▶ **What you need to do**: Output all of the data exactly, keeping any images out of the copy.

(Stored entries)
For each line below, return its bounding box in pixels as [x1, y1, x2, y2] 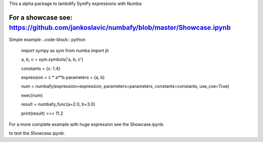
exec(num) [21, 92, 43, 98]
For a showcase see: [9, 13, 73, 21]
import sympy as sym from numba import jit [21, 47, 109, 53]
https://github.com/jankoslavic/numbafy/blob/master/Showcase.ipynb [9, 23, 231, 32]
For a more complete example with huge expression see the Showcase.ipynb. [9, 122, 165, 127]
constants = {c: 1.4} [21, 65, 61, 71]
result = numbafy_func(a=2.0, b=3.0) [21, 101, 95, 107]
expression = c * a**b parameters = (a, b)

▶ **Answer to this exercise**:
For each line below, return its bounding box in pixels as [x1, y1, x2, y2] 
exec(num) [21, 92, 43, 98]
For a showcase see: [9, 13, 73, 21]
import sympy as sym from numba import jit [21, 47, 109, 53]
https://github.com/jankoslavic/numbafy/blob/master/Showcase.ipynb [9, 23, 231, 32]
For a more complete example with huge expression see the Showcase.ipynb. [9, 122, 165, 127]
constants = {c: 1.4} [21, 65, 61, 71]
result = numbafy_func(a=2.0, b=3.0) [21, 101, 95, 107]
expression = c * a**b parameters = (a, b)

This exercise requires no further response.